Figure 5. Results of a bootstrapping analysis applied to the
B3LYP contact density. Regression lines corresponding to bootstrap
samples (1000 in each case) are coloured blue, their means are marked as
black lines. The red bands represent 95% confidence intervals of
prediction (assuming a normal distribution). (A) Result for all data
points (i.e. excluding 9 and 10 , not shown). The
histogram in the inset shows the (non-normal) distribution of function
values for small values of the contact density. For the histogram, 10000
bootstrap samples were drawn. (B) Result for a data set that excludes
data points 5 , 6 , 7 , and 8 (coloured
gray) from the data set shown in (A).
For small values of the contact density, the ensemble of regression
lines (blue) is skewed toward larger values of the isomer shift. This
non-normal distribution of function values is illustrated in the inset
(Figure 5A) and can be explained by the presence of the cluster of four
data points to the very left of the calibration plot. Neglecting these
four data points corresponding to complexes 5 , 6 ,7 and 8 changes the distribution of regression lines
and their mean significantly (Figure 5B). Both intercept and slope
(which are strongly correlated due to the large values of the contact
density) decrease, which also decreases the ability to discriminate
between predictions. In the absence of additional data points at
intermediate to low contact densities, it is difficult to provide a
conclusive answer as to which regression line is more reliable.

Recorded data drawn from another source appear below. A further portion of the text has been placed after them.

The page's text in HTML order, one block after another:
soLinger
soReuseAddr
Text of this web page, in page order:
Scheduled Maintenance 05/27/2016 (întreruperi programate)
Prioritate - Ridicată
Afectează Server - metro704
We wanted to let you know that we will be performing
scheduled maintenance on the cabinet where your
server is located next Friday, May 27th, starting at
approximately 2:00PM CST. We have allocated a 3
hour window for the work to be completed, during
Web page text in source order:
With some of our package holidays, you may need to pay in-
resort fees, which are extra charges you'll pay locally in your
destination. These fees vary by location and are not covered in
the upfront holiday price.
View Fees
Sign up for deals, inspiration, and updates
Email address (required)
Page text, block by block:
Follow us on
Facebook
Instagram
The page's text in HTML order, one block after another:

Nevertheless, we consider the cluster of four data points a valuable
addition to the data set for two reasons: (i) the complexes associated
with this cluster (5 , 6 , 7 , and 8 )
have different structural motifs, providing an argument against a
systematic bias; (ii) coefficients of linear regression models
(intercept and slope) tend to be biased toward small absolute values
(“regression toward the mean”130).
In an effort to future-proof the calibration presented here and the
statistical analysis, we constructed a tool to include more data points,
facilitating manifest statistical conclusions beyond the data reported
here. To this end, an online database is set up
(tinyurl.com/mbs-notebook),
which is publicly accessible and open to submissions from other
researchers. This database can be used in at least three ways:
- Obtaining a predicted isomer shift or quadrupole splitting
including the associated uncertainty estimates simply by typing in thecomputed contact density or quadrupole splitting.

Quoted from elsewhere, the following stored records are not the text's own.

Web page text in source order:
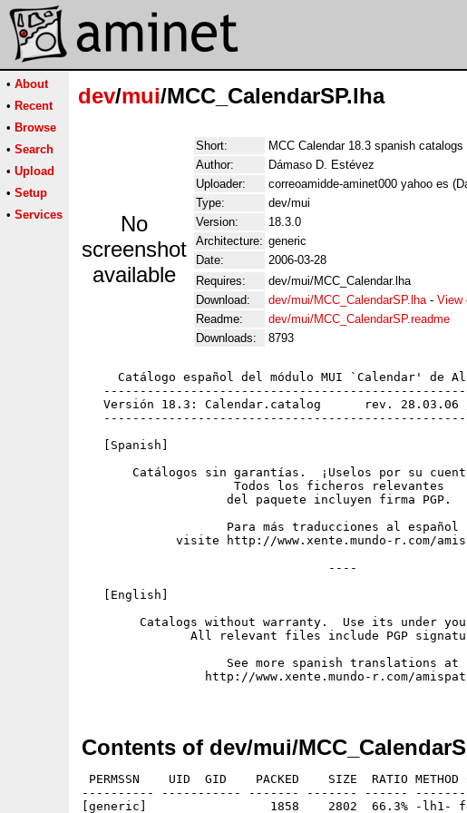
• About
• Recent
• Browse
• Search
• Upload
• Setup
• Services
dev/mui/MCC_CalendarSP.lha
No
screenshot
available
Short:
MCC Calendar 18.3 spanish
Author:
Dámaso D. Estévez
Uploader:
correoamidde-aminet000 yahoo es
Type:
dev/mui
Version:
18.3.0
Architecture: generic
Date:
2006-03-28
Requires:
dev/mui/MCC_Calendar.lha
Download:
dev/mui/MCC_CalendarSP.lha- View
Readme:
dev/mui/MCC_CalendarSP.readme
Downloads:
8793
Catálogo español del módulo MUI `Calendar' de
Versión 18.3: Calendar.catalog      rev. 28.03.06
   [Spanish]
Catálogos sin garantías.  ¡Uselos por su
                     Todos los ficheros relevantes
                    del paquete incluyen firma PGP.
                    Para más traducciones al español
visite http://www.xente.mundo-r.com/
                                  ----
   [English]
Catalogs without warranty.  Use its under
All relevant files include PGP
                    See more spanish translations at
http://www.xente.mundo-r.com/
Contents of dev/mui/
PERMSSN    UID  GID    PACKED    SIZE  RATIO
---------- ----------- ------- ------- ------
[generic]                 1858    2802  66.3% -lh1-

- Submitting reference data points for additional complexes to obtain
more rigorous statistics; the data points will be reviewed by the
authors.
- Obtaining complete statistical analyses by submitting new data sets
computed with a different computational setup, e.g. different basis
sets, solvation models, relativistic corrections, etc.; the data sets
will be validated by the authors.
With this database, the authors provide a tool for the prediction and
rigorous statistical analysis of computed Mössbauer parameters that will
hopefully be of value for all researchers interested in the analysis of
electronic structures with 57Fe Mössbauer
spectroscopy.